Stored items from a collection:

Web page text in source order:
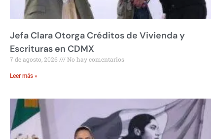
Jefa Clara Otorga Créditos de Vivienda y
Escrituras en CDMX
7 de agosto, 2026 No hay comentarios
Leer más »
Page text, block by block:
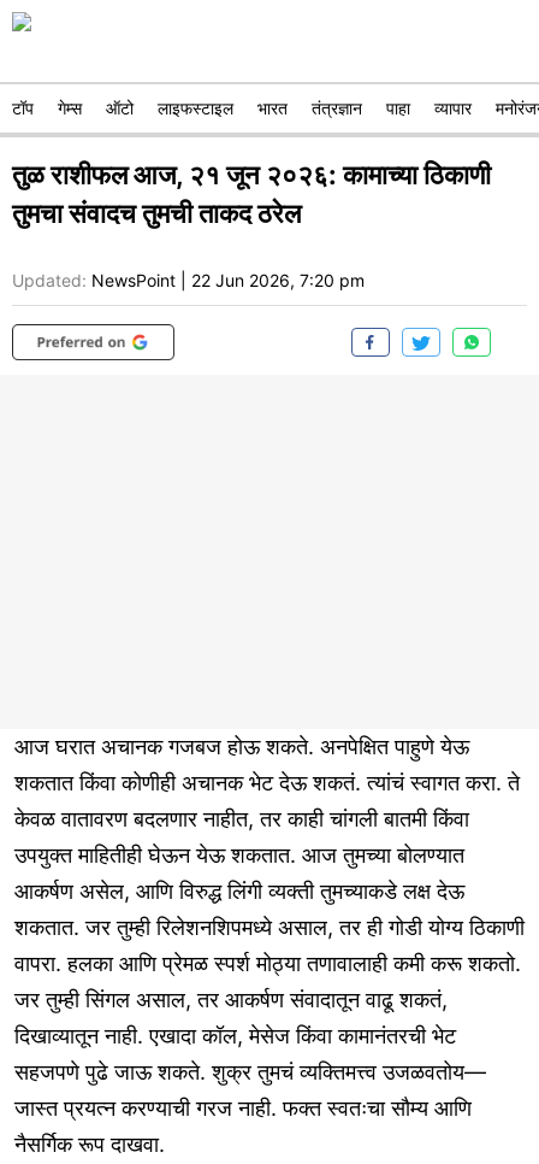
टॉप गेम्स ऑटो लाइफस्टाइल भारत तंत्रज्ञान पाहा व्यापार
तुळ राशीफल आज, २१ जून २०२६: कामाच्या ठिकाणी
तुमचा संवादच तुमची ताकद ठरेल
Updated: NewsPoint 22 Jun 2026, 7:20 pm
आज घरात अचानक गजबज होऊ शकते. अनपेक्षित पाहुणे येऊ
शकतात किंवा कोणीही अचानक भेट देऊ शकतं. त्यांचं स्वागत करा. ते
केवळ वातावरण बदलणार नाहीत, तर काही चांगली बातमी किंवा
उपयुक्त माहितीही घेऊन येऊ शकतात. आज तुमच्या बोलण्यात
आकर्षण असेल, आणि विरुद्ध लिंगी व्यक्ती तुमच्याकडे लक्ष देऊ
शकतात. जर तुम्ही रिलेशनशिपमध्ये असाल, तर ही गोडी योग्य ठिकाणी
वापरा. हलका आणि प्रेमळ स्पर्श मोठ्या तणावालाही कमी करू शकतो.
जर तुम्ही सिंगल असाल, तर आकर्षण संवादातून वाढू शकतं,
दिखाव्यातून नाही. एखादा कॉल, मेसेज किंवा कामानंतरची भेट
सहजपणे पुढे जाऊ शकते. शुक्र तुमचं व्यक्तिमत्त्व उजळवतोय—
जास्त प्रयत्न करण्याची गरज नाही. फक्त स्वतःचा सौम्य आणि
नैसर्गिक रूप दाखवा.

__What you have to do__
Your reply should be the full data above, copied exactly, with no pictures in it.

__Written answer__
Web page text in source order:
Jefa Clara Otorga Créditos de Vivienda y
Escrituras en CDMX
7 de agosto, 2026 No hay comentarios
Leer más »
Page text, block by block:
टॉप गेम्स ऑटो लाइफस्टाइल भारत तंत्रज्ञान पाहा व्यापार
तुळ राशीफल आज, २१ जून २०२६: कामाच्या ठिकाणी
तुमचा संवादच तुमची ताकद ठरेल
Updated: NewsPoint 22 Jun 2026, 7:20 pm
आज घरात अचानक गजबज होऊ शकते. अनपेक्षित पाहुणे येऊ
शकतात किंवा कोणीही अचानक भेट देऊ शकतं. त्यांचं स्वागत करा. ते
केवळ वातावरण बदलणार नाहीत, तर काही चांगली बातमी किंवा
उपयुक्त माहितीही घेऊन येऊ शकतात. आज तुमच्या बोलण्यात
आकर्षण असेल, आणि विरुद्ध लिंगी व्यक्ती तुमच्याकडे लक्ष देऊ
शकतात. जर तुम्ही रिलेशनशिपमध्ये असाल, तर ही गोडी योग्य ठिकाणी
वापरा. हलका आणि प्रेमळ स्पर्श मोठ्या तणावालाही कमी करू शकतो.
जर तुम्ही सिंगल असाल, तर आकर्षण संवादातून वाढू शकतं,
दिखाव्यातून नाही. एखादा कॉल, मेसेज किंवा कामानंतरची भेट
सहजपणे पुढे जाऊ शकते. शुक्र तुमचं व्यक्तिमत्त्व उजळवतोय—
जास्त प्रयत्न करण्याची गरज नाही. फक्त स्वतःचा सौम्य आणि
नैसर्गिक रूप दाखवा.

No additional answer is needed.